Israeli-Palestinian peace talks break down

Dispute over land transfer puts deadline in doubt for framework accord

February 04, 2000|By Mark Matthews | Mark Matthews,SUN FOREIGN STAFF

EREZ CROSSING, Gaza -- Israeli-Palestinian peace talks fell into disarray yesterday in an angry dispute over a land transfer and Palestinian complaints that Israeli Prime Minister Ehud Barak wants to delay a final deal for months, even well into next year.

The breakdown makes it practically impossible for the two sides to meet their Feb. 13 deadline on a "framework" for a final settlement of the 50-year conflict, and it undercuts President Clinton's hopes of a comprehensive Middle East peace before he leaves office.

The meeting between Barak and Palestinian leader Yasser Arafat at this border crossing between Israel and Palestinian-controlled Gaza broke off without a scheduled joint news conference, and Arafat's motorcade quickly left.

Israeli officials said the dispute centered on the kind of territory that Israel plans to hand over in its next scheduled West Bank pullback. Palestinians wanted to expand the territory that they already control and gain a West Bank village near Jerusalem, which both claim as their capital.

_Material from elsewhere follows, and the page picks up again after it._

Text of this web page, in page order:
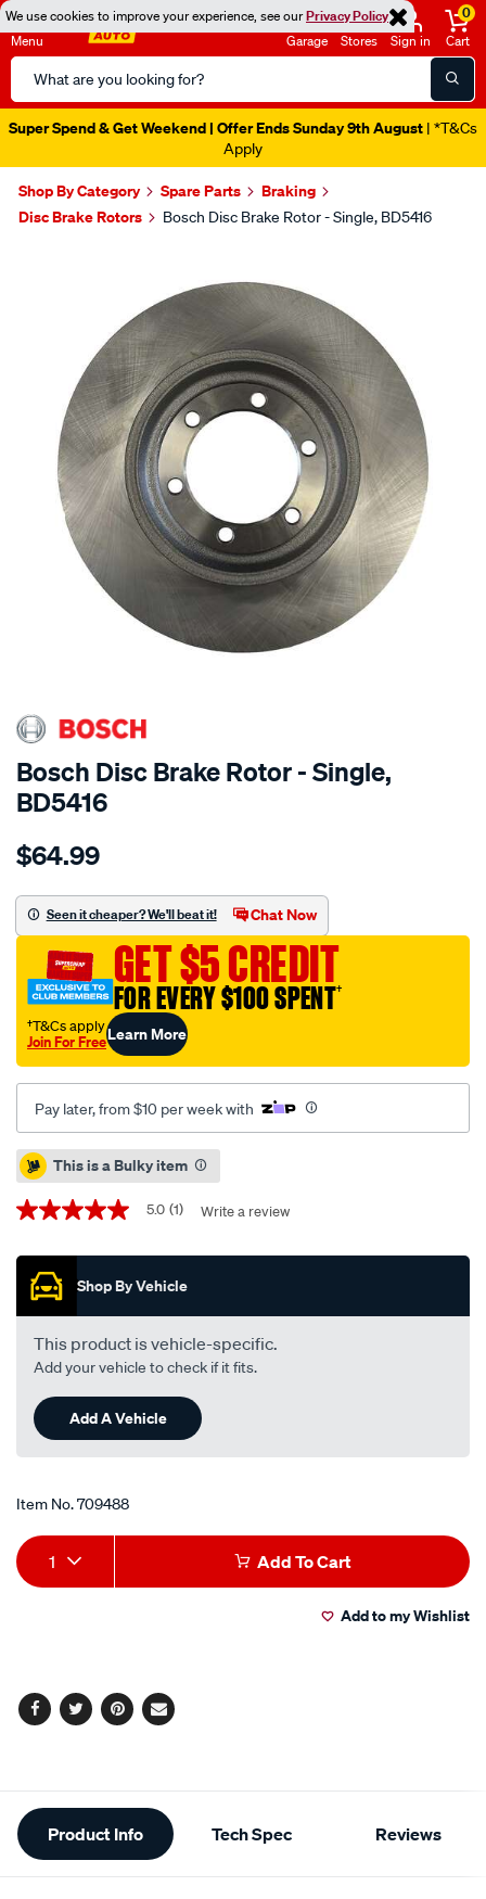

"We apparently cannot do this," Barak told the Labor Party yesterday, speaking of the Palestinian demand for control of either Abu Dis, Alram or Azzaria on the outskirts of Jerusalem. "We shall wait and see how it will be possible to settle the dispute."

`It's a real crisis'

But Palestinians said the impasse went to the heart of the whole Israeli approach.

"This shows that they want to close the whole chapter of negotiations with us," chief Palestinian negotiator Yasser Abed Rabbo said in an interview. "It's a real crisis."

The result is stalled Israeli-Arab peace talks on two fronts. High-level negotiations between Israel and Syria also broke off last month, and no date has been set for resuming them.

Abed Rabbo said the Israelis want a series of delays in completing the talks. He said they wanted to put off the final withdrawal called for in the Oslo peace agreements until the time of a final agreement.

He said Israel also wants to delay a framework agreement, perhaps until September, and put off a complete final-status deal until "nine months after that date, after September." This would put it five months after a new administration takes office in Washington, adding a new element of uncertainty.

A senior Israeli official in Barak's office said Abed Rabbo had misunderstood and gotten the Israeli timetable all wrong. He said that the framework accord would slip by only weeks and that Israel was still aiming for a final deal in September.

Palestinians, noting Israel's vastly greater power, have appealed to the Clinton administration to take a stronger role in mediating the talks, as it has between Israel and and Syria. Their tactics appeared to be aimed in part at prodding Dennis Ross, Clinton's top Mideast envoy, into a stronger role than he has recently been willing to take on their behalf.

Ross, who arrived in the region Wednesday, was to meet with Arafat in Gaza last night, but the problems seemed too big for him to resolve in one visit.

`Not the correct thing to do'

Israel is resisting a stronger U.S. role, which in the past has brought U.S. pressure on Israel for concessions. Foreign Minister David Levy said that Americans couldn't substitute for the two parties directly involved.

Clinton has offered to arrange a Camp David-style summit to resolve final differences over a framework agreement, putting the two sides in the glare of an international spotlight. But Israeli Cabinet Minister Haim Ramon told Israel radio that this was not realistic.

"With the current situation, going to a summit in the United States when the gaps are still so wide is not the correct thing to do," he said.

The land transfer problem involves 6.1 percent of the West Bank that was originally supposed to be handed over in January. The dispute was a repeat of what occurred several months ago, when the Palestinians refused to accept a previous 5 percent Israeli redeployment.

When that dispute was resolved, Israel promised to "listen" to Palestinian demands for which land would be included in the next withdrawal but said the decision was Israel's alone. Palestinians said they expected more of a say in the decision.

Generally, Israel has been willing to turn over relatively unpopulated territory in isolated pockets. Palestinians want full control of populated areas that are contiguous to each other and form the outlines of a Palestinian state.

They hoped that under the Oslo accords, they would have control of much of the West Bank before hard bargaining began on the most difficult issues: control of largely Arab East Jerusalem, the right of Palestinian refugees to return, borders, and the future of Jewish settlements in the West Bank and Gaza.

Israel wants to withhold the most important territory as a bargaining chip to gain Palestinian concessions in final-status talks.